Entre influences progressives assumées et une approche mélodique plus directe, Taï Phong signe ici un morceau qui oscille avec naturel entre AOR et prog-rock, deux courants complémentaires mais distincts.
Avant d'entrer dans l'analyse précise de "Goin' Away", il convient de définir ce que recouvre le terme d'AOR — une catégorie musicale encore floue pour beaucoup. (15)
L'AOR, ou "album-oriented rock", naît au milieu des années 70 comme une réponse radiophonique à l'essor du rock FM. Le terme, d'abord technique, désigne une musique pensée pour l'écoute en album autant que pour la diffusion radio.
Ce courant se caractérise par une grande attention portée à la production, un sens aigu du détail dans les arrangements, et une volonté d'intégrer au rock des influences variées : soul, jazz, parfois même disco. Les morceaux estampillés AOR sonnent souvent grandioses, portés par des harmonies vocales riches et des lignes de claviers entremêlées aux guitares, tout en restant assez accessibles pour toucher un large public.
Parmi les figures emblématiques de ce style, on cite souvent Steely Dan, Boston ou encore Toto, dont les titres mêlent sophistication sonore et immédiateté mélodique.

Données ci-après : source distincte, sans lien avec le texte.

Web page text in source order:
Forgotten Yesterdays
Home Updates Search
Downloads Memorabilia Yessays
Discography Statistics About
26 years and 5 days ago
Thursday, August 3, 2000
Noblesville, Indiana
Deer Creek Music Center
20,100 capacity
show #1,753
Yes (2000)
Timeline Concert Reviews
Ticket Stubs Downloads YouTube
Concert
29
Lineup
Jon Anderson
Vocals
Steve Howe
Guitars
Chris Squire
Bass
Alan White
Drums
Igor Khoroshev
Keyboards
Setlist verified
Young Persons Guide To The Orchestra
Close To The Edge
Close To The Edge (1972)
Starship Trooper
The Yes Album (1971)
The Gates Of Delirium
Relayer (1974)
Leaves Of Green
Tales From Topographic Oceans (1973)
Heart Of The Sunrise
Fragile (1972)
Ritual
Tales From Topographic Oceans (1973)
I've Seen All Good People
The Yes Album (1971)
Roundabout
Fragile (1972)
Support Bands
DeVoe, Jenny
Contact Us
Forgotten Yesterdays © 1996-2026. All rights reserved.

C'est dans cette filiation que "Goin' Away" trouve naturellement sa place.
Le morceau s'ouvre sur une structure étonnamment libre pour un premier titre d'un premier album. Loin de la rigueur couplet-refrain imposée par les formats commerciaux, "Goin' Away" déroule une progression fluide, presque narrative. Les refrains reviennent comme des respirations, mais sans saturer l'espace. Chaque séquence musicale développe son propre climat, avec des nuances subtiles d'intensité. Cette construction, typique d'un rock progressif léger, confère au morceau une dynamique interne qui épouse le thème du voyage : une avancée sans plan tracé, une succession d'étapes émotionnelles.

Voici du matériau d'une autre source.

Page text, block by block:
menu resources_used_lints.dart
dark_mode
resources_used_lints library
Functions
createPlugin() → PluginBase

Le tempo, rapide pour l'époque (environ 142-143 BPM), imprime au morceau une énergie constante, en contraste frappant avec la mélancolie sous-jacente du texte. (16)

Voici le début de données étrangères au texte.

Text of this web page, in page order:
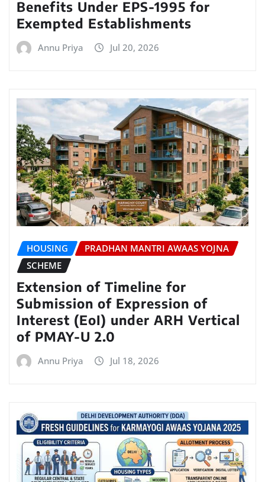
Benefits Under EPS-1995 for
Exempted Establishments
Annu Priya Jul 20, 2026
HOUSING
PRADHAN MANTRI AWAAS YOJNA
SCHEME
Extension of Timeline for
Submission of Expression of
Interest (EoI) under ARH Vertical
of PMAY-U 2.0
Annu Priya Jul 18, 2026
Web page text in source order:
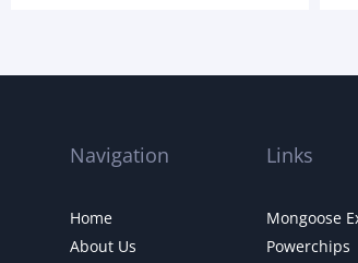
Navigation
Home
About Us
Links
Mongoose
Powerchips
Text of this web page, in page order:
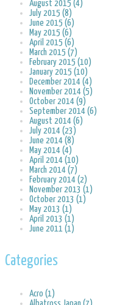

L'élan musical semble porter le narrateur, le pousser en avant malgré ses doutes, comme une force intérieure qui refuse l'immobilisme.
Harmoniquement, "Goin' Away" repose sur des accords simples — Em, Am, C, D — qui assurent une assise émotionnelle solide sans alourdir la progression. (17)
L'alternance entre mineur et majeur crée une tension douce : de l'introspection à l'espoir, du repli à l'ouverture. Cette simplicité harmonique renforce l’accessibilité immédiate du morceau, tout en laissant l'espace nécessaire à l'expressivité vocale.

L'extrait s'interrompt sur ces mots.